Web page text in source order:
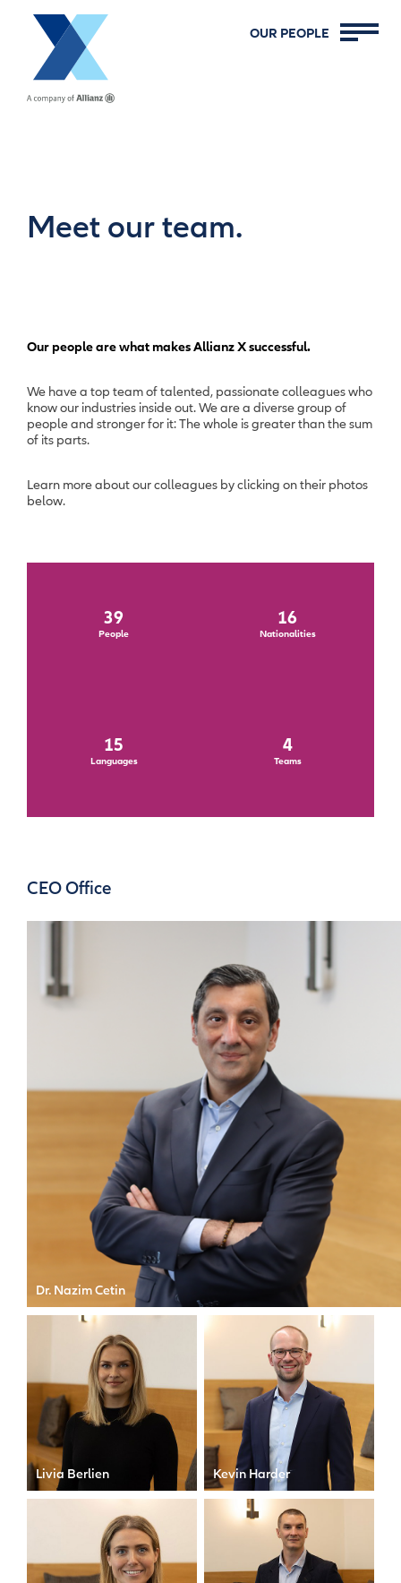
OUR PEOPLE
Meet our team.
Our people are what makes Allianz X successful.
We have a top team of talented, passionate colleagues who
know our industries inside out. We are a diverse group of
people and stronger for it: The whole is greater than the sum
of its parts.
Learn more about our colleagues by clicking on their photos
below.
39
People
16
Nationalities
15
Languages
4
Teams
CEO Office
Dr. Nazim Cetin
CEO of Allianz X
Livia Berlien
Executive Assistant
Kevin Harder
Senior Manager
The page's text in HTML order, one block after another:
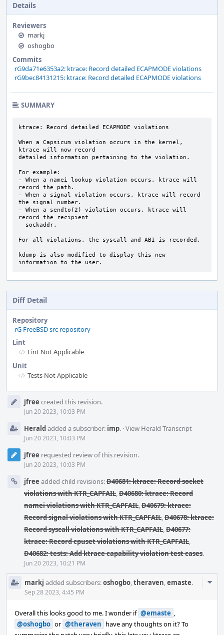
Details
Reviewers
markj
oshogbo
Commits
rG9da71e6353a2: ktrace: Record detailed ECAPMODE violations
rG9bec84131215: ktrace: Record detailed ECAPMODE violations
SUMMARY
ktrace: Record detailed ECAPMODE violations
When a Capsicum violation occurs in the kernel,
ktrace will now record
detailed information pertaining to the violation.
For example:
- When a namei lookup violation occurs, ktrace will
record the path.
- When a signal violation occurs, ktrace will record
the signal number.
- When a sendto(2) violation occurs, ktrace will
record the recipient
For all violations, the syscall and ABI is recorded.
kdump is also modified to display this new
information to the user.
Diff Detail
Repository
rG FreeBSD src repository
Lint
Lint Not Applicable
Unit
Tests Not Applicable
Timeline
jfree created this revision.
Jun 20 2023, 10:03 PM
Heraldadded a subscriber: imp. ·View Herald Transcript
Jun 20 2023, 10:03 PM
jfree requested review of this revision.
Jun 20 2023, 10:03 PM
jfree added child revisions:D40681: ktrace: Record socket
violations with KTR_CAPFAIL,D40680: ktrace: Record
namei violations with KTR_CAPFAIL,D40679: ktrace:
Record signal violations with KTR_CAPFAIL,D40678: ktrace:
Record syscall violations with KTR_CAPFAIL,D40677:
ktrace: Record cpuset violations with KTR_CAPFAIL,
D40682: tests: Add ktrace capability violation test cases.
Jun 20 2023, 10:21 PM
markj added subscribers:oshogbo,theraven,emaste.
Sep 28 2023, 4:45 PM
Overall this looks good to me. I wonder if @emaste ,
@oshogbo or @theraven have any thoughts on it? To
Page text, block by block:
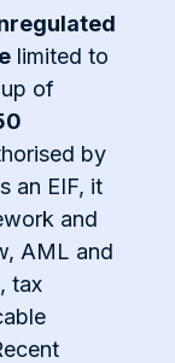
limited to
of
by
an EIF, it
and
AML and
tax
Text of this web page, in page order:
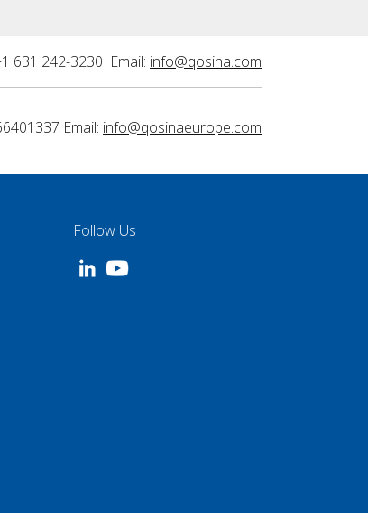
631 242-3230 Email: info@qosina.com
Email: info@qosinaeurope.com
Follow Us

○ ○ ○

Required action: Leave out the pictures and repeat exactly the lines from the first line of the data through the line containing "Senior Manager". Add nothing else.

Solution to this task:
Web page text in source order:
OUR PEOPLE
Meet our team.
Our people are what makes Allianz X successful.
We have a top team of talented, passionate colleagues who
know our industries inside out. We are a diverse group of
people and stronger for it: The whole is greater than the sum
of its parts.
Learn more about our colleagues by clicking on their photos
below.
39
People
16
Nationalities
15
Languages
4
Teams
CEO Office
Dr. Nazim Cetin
CEO of Allianz X
Livia Berlien
Executive Assistant
Kevin Harder
Senior Manager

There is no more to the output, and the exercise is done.